⟨

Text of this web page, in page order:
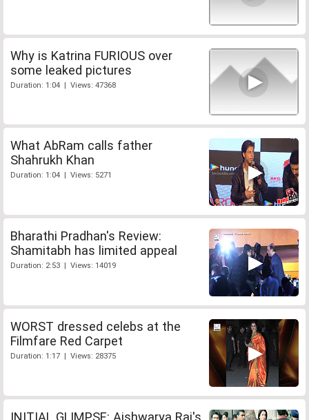
Why is Katrina FURIOUS over
some leaked pictures
Duration: 1:04 | Views: 47368
What AbRam calls father
Shahrukh Khan
Duration: 1:04 | Views: 5271
Bharathi Pradhan's Review:
Shamitabh has limited appeal
Duration: 2:53 | Views: 14019
WORST dressed celebs at the
Filmfare Red Carpet
Duration: 1:17 | Views: 28375
INITIAL GLIMPSE: Aishwarya Rai's
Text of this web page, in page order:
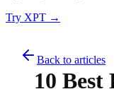
Try XPT →
Back to articles
10
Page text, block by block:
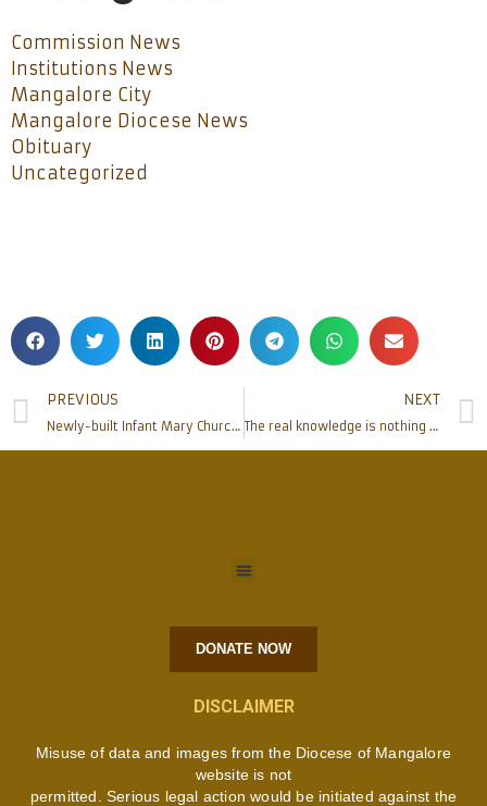
Commission News
Institutions News
Mangalore City
Mangalore Diocese News
Obituary
Uncategorized
PREVIOUS
Newly-built Infant Mary Church at Bajjodi inaugurated
NEXT
The real knowledge is nothing but making one’s mind steady: Bishop Aloysius Paul D’Souza
DONATE NOW
DISCLAIMER
Misuse of data and images from the Diocese of Mangalore
website is not
permitted. Serious legal action would be initiated against the
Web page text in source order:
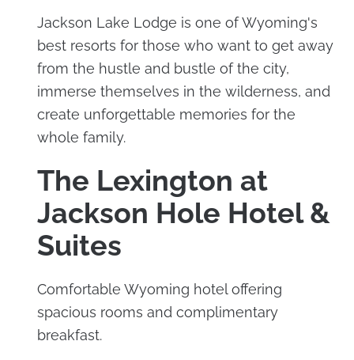
Jackson Lake Lodge is one of Wyoming's
best resorts for those who want to get away
from the hustle and bustle of the city,
immerse themselves in the wilderness, and
create unforgettable memories for the
whole family.
The Lexington at
Jackson Hole Hotel &
Suites
Comfortable Wyoming hotel offering
spacious rooms and complimentary
breakfast.
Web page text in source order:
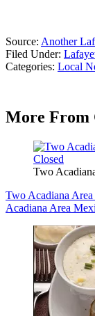
Source: Another
Filed Under:
Categories: Local
More From
Two
Two Acadiana
Acadiana Area
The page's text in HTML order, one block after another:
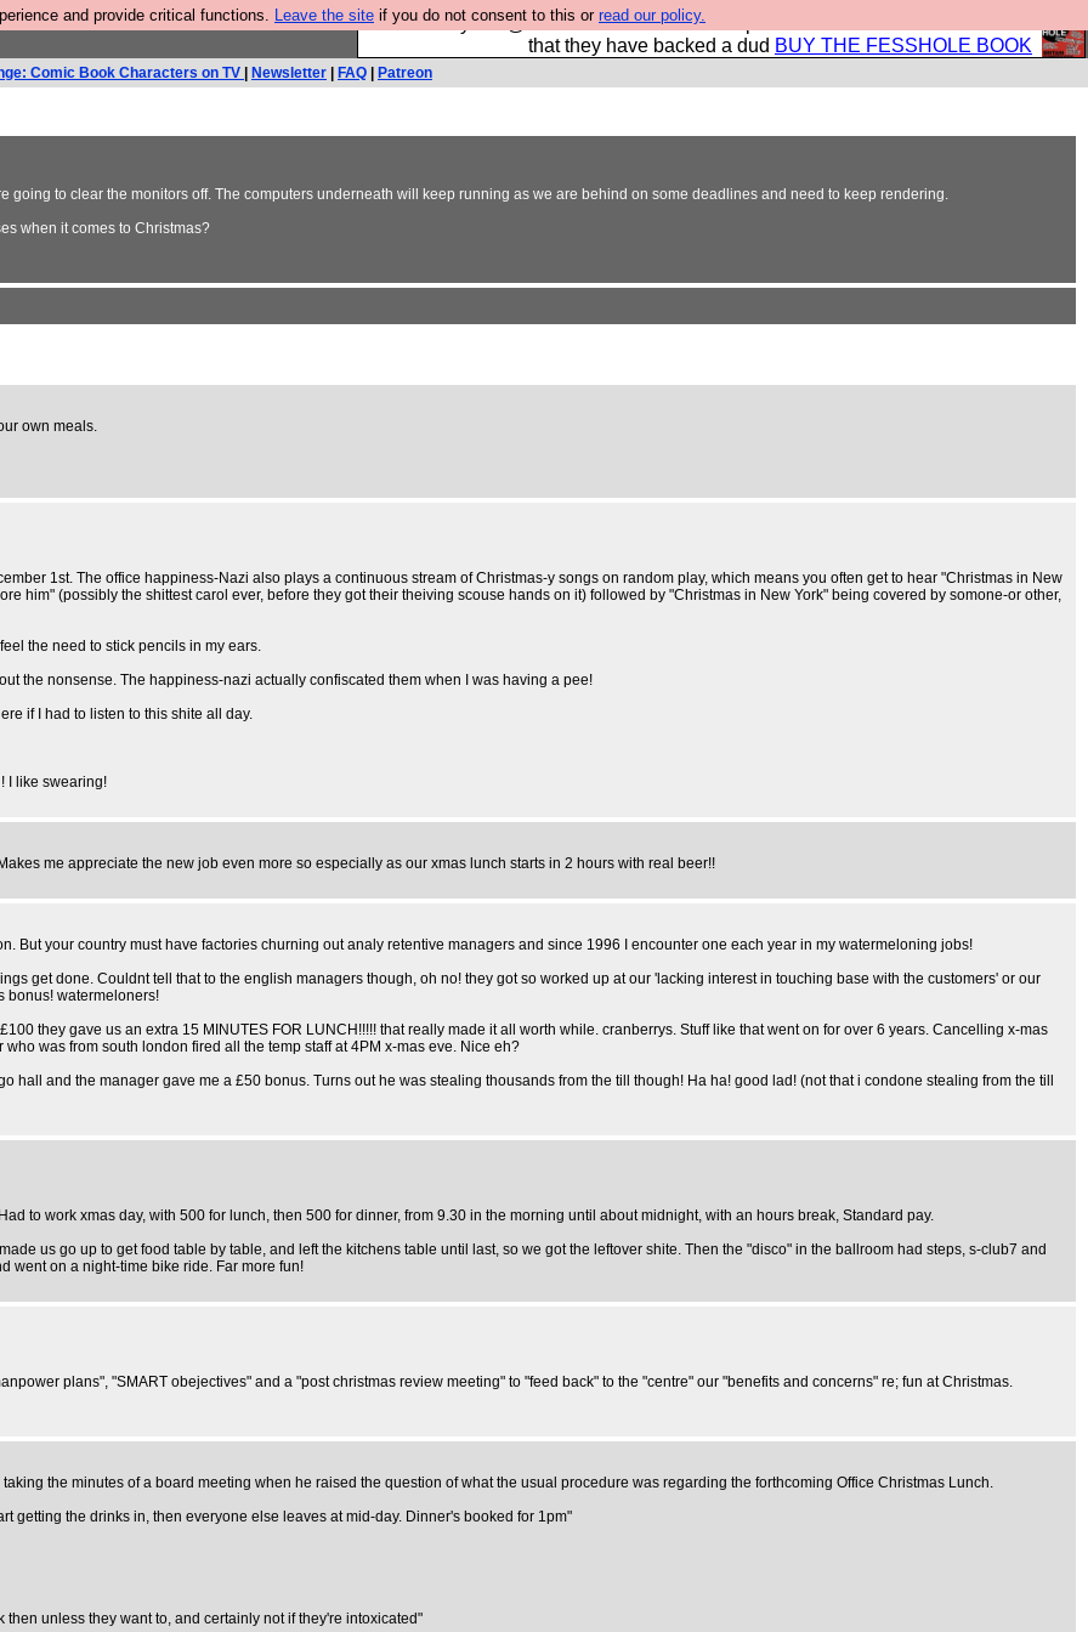
and provide critical functions. Leave the site if you do not consent to this or read our policy.
Please buy the @fesshole book so that our publishers do not shit themselves
that they have backed a dud BUY THE FESSHOLE BOOK
Comic Book Characters on TV Newsletter FAQ Patreon
going to clear the monitors off. The computers underneath will keep running as we are behind on some deadlines and need to keep rendering.
when it comes to Christmas?
own meals.
1st. The office happiness-Nazi also plays a continuous stream of Christmas-y songs on random play, which means you often get to hear "Christmas in New
him" (possibly the shittest carol ever, before they got their theiving scouse hands on it) followed by "Christmas in New York" being covered by somone-or other,
the need to stick pencils in my ears.
the nonsense. The happiness-nazi actually confiscated them when I was having a pee!
if I had to listen to this shite all day.
I like swearing!
me appreciate the new job even more so especially as our xmas lunch starts in 2 hours with real beer!!
But your country must have factories churning out analy retentive managers and since 1996 I encounter one each year in my watermeloning jobs!
get done. Couldnt tell that to the english managers though, oh no! they got so worked up at our 'lacking interest in touching base with the customers' or our
bonus! watermeloners!
they gave us an extra 15 MINUTES FOR LUNCH!!!!! that really made it all worth while. cranberrys. Stuff like that went on for over 6 years. Cancelling x-mas
was from south london fired all the temp staff at 4PM x-mas eve. Nice eh?
and the manager gave me a £50 bonus. Turns out he was stealing thousands from the till though! Ha ha! good lad! (not that i condone stealing from the till
to work xmas day, with 500 for lunch, then 500 for dinner, from 9.30 in the morning until about midnight, with an hours break, Standard pay.
us go up to get food table by table, and left the kitchens table until last, so we got the leftover shite. Then the "disco" in the ballroom had steps, s-club7 and
went on a night-time bike ride. Far more fun!
plans", "SMART obejectives" and a "post christmas review meeting" to "feed back" to the "centre" our "benefits and concerns" re; fun at Christmas.
the minutes of a board meeting when he raised the question of what the usual procedure was regarding the forthcoming Office Christmas Lunch.
getting the drinks in, then everyone else leaves at mid-day. Dinner's booked for 1pm"
unless they want to, and certainly not if they're intoxicated"
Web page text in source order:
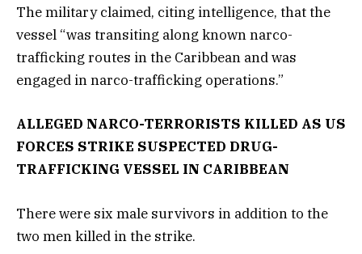
The military claimed, citing intelligence, that the
vessel “was transiting along known narco-
trafficking routes in the Caribbean and was
engaged in narco-trafficking operations.”
ALLEGED NARCO-TERRORISTS KILLED AS US
FORCES STRIKE SUSPECTED DRUG-
TRAFFICKING VESSEL IN CARIBBEAN
There were six male survivors in addition to the
two men killed in the strike.
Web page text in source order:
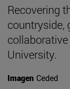
Recovering
countryside,
University.
Imagen Ceded
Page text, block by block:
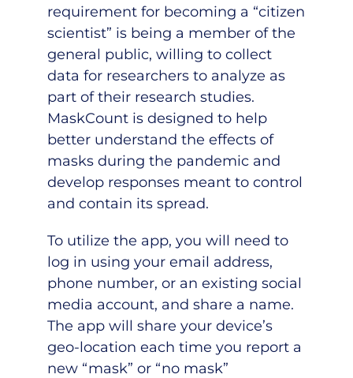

⟩

- WORK REQUIRED -
From the data above, output exactly the lines between the one containing "me appreciate the" and the one containing "they gave us", counting both of them.

- RESULT FOR THIS TASK -
me appreciate the new job even more so especially as our xmas lunch starts in 2 hours with real beer!!
But your country must have factories churning out analy retentive managers and since 1996 I encounter one each year in my watermeloning jobs!
get done. Couldnt tell that to the english managers though, oh no! they got so worked up at our 'lacking interest in touching base with the customers' or our
bonus! watermeloners!
they gave us an extra 15 MINUTES FOR LUNCH!!!!! that really made it all worth while. cranberrys. Stuff like that went on for over 6 years. Cancelling x-mas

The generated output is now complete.